The exhibition also highlights experimental works. Willie Cole’s Five Beauties Rising are a notable example. The five prints were produced using ironing boards that were flattened in different ways—beaten by hammers and sledges, stood on, or run over by trucks, for example. The finished product, a collection of tombstone-like shapes, is a moving tribute to the strength and resilience of generations of Black women in his family.

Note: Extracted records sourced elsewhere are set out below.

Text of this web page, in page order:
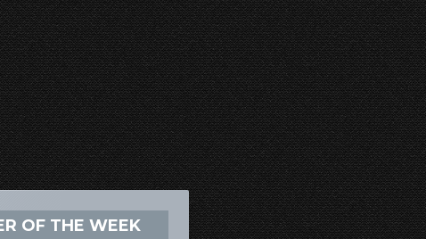
OF THE WEEK
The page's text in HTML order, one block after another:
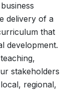
delivery of a
that
development.
stakeholders
regional,
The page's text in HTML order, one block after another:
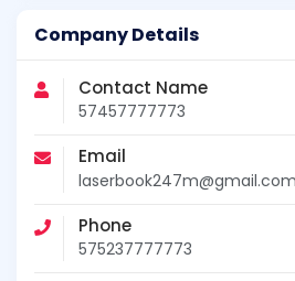
Company Details
Contact Name
57457777773
Email
laserbook247m@gmail.com
Phone
575237777773
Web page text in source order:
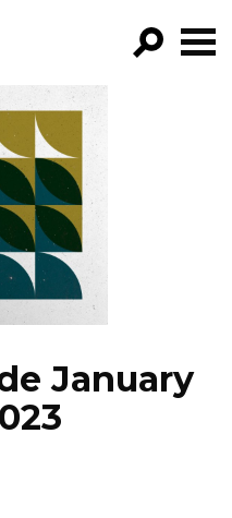
January
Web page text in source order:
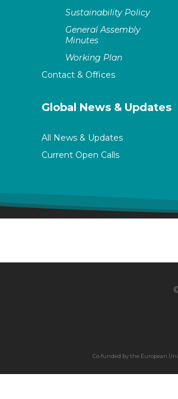
Sustainability Policy
General Assembly
Minutes
Working Plan
Contact & Offices
Global News & Updates
All News & Updates
Current Open Calls
Co-funded by the European
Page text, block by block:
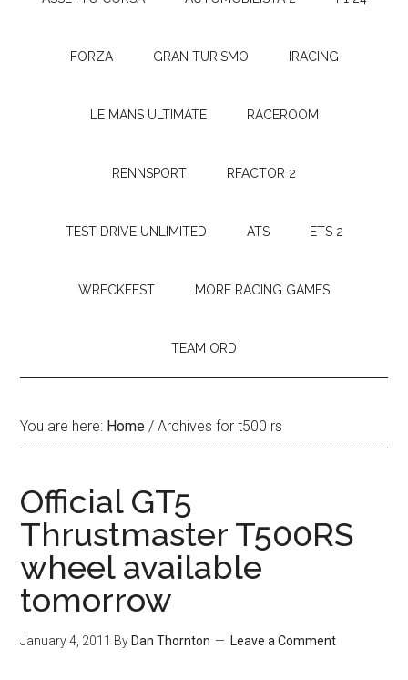
FORZA GRAN TURISMO IRACING
LE MANS ULTIMATE RACEROOM
RENNSPORT RFACTOR 2
TEST DRIVE UNLIMITED ATS ETS 2
WRECKFEST MORE RACING GAMES
TEAM ORD
You are here: Home / Archives for t500 rs
Official GT5
Thrustmaster T500RS
wheel available
tomorrow
January 4, 2011 By Dan Thornton Leave a Comment
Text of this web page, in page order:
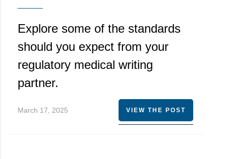
Explore some of the standards
should you expect from your
regulatory medical writing
partner.
March 17, 2025 VIEW THE POST
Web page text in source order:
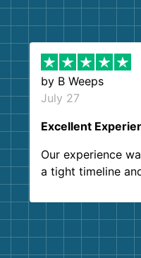
by B Weeps
July 27
Excellent
Our experience
a tight timeline
Customer service
and helpful. We
them again. I
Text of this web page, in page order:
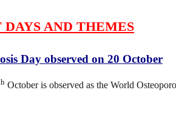
AND THEMES
Day observed on 20 October
October is observed as the World
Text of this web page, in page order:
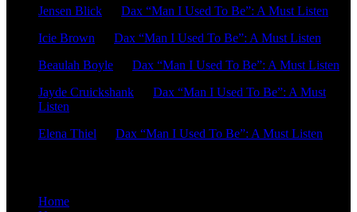
Jensen Blick
Dax “Man I Used To Be”: A Must Listen
Icie Brown
Dax “Man I Used To Be”: A Must Listen
Beaulah Boyle
Dax “Man I Used To Be”: A Must Listen
Jayde Cruickshank
Dax “Man I Used To Be”: A Must
Listen
Elena Thiel
Dax “Man I Used To Be”: A Must Listen
Home
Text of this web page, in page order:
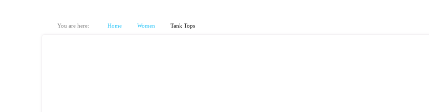
You are here: Home Women Tank Tops
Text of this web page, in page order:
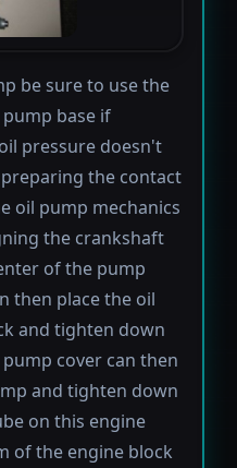
be sure to use the
base if
pressure doesn't
the contact
oil pump mechanics
the crankshaft
of the pump
then place the oil
and tighten down
cover can then
and tighten down
on this engine
of the engine block
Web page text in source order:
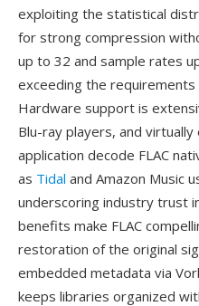
exploiting the statistical
for strong compression
up to 32 and sample rates
exceeding the
Hardware support is
Blu-ray players, and
application decode FLAC
as Tidal and Amazon Music
underscoring industry trust
benefits make FLAC
restoration of the original
embedded metadata via
keeps libraries organized
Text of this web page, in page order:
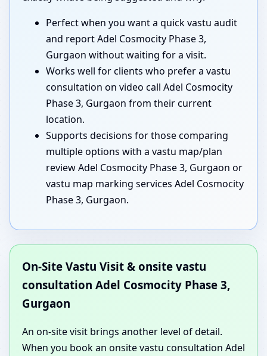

The curators hope that the pieces in this collection will stand the test of time and offer meaningful insights to viewers for years to come. This is a difficult task, made even more so because the curators must be highly selective in acquiring works due to limited space and resources at the Museums. Therefore, collaboration among people with different areas of expertise is essential to the curation process. Even so, it is important to note that many of the artists featured in the exhibition have already established names for themselves. “I think most of these works are [made] by fairly well-known, even canonical, artists at this point, or at least very successful within art worlds, even if they’re still just beginning to enter people’s radar,” Davidow said.

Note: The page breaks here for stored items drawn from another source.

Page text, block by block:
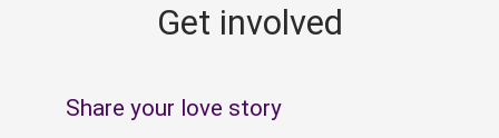
Get involved
Share your love story
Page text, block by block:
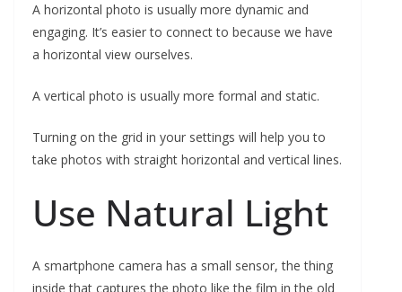
A horizontal photo is usually more dynamic and
engaging. It’s easier to connect to because we have
a horizontal view ourselves.
A vertical photo is usually more formal and static.
Turning on the grid in your settings will help you to
take photos with straight horizontal and vertical lines.
Use Natural Light
A smartphone camera has a small sensor, the thing
inside that captures the photo like the film in the old
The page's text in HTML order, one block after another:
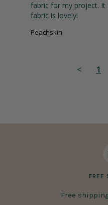
fabric for my project. It
fabric is lovely!
Peachskin
< 1
FREE
Free
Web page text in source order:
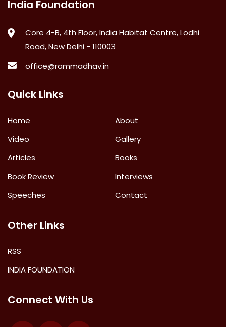
India Foundation
Core 4-B, 4th Floor, India Habitat Centre, Lodhi
Road, New Delhi - 110003
office@rammadhav.in
Quick Links
Home
About
Video
Gallery
Articles
Books
Book Review
Interviews
Speeches
Contact
Other Links
RSS
INDIA FOUNDATION
Connect With Us
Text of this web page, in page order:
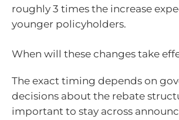
roughly 3 times the increase
younger policyholders.
When will these changes take
The exact timing depends on
decisions about the rebate
important to stay across

Despite the challenges of collecting contemporary modern art due to the uncertainty around which pieces will remain relevant, the Harvard Art Museums are investing heavily in the genre. According to Davidow, there is something particularly powerful and energizing about contemporary modern art, in part because there is an opportunity to engage with living artists.
Davidow himself was able to interview Chinese photographer Guanyu Xu about Worlds Within Worlds, a mesmerizing photograph of the artist amid an elaborate installation of other photographic works he hung in his parents’ home. The work speaks to Xu’s own identity as a queer artist hiding from his parents, touches upon geopolitical issues by referencing Chinese-American relations, and even alludes to issues around social media, all while participating in different image-making discourses and practices. Davidow was excited to cultivate a relationship with the artist and gain deeper insights into his work. “It’s important, as a museum, that we look ahead, that we’re future minded, that we think about people who are actively contributing to discourses and practices of art and cultural production,” he said.
“This show is really hoping to welcome all types of people across the university and across the wider community and to help people get a better sense of what we have to offer as an institution,” Davidow said.
After wandering around the exhibition, I left inspired and in awe of the inventive and surprising works I had witnessed. I encourage you to find out for yourself what is in store for the future of Harvard Art Museums at Future Minded.
The Harvard Art Museums’ Future Minded exhibition is on display at the Fogg Museum through July 21, 2024. Admission is free to all.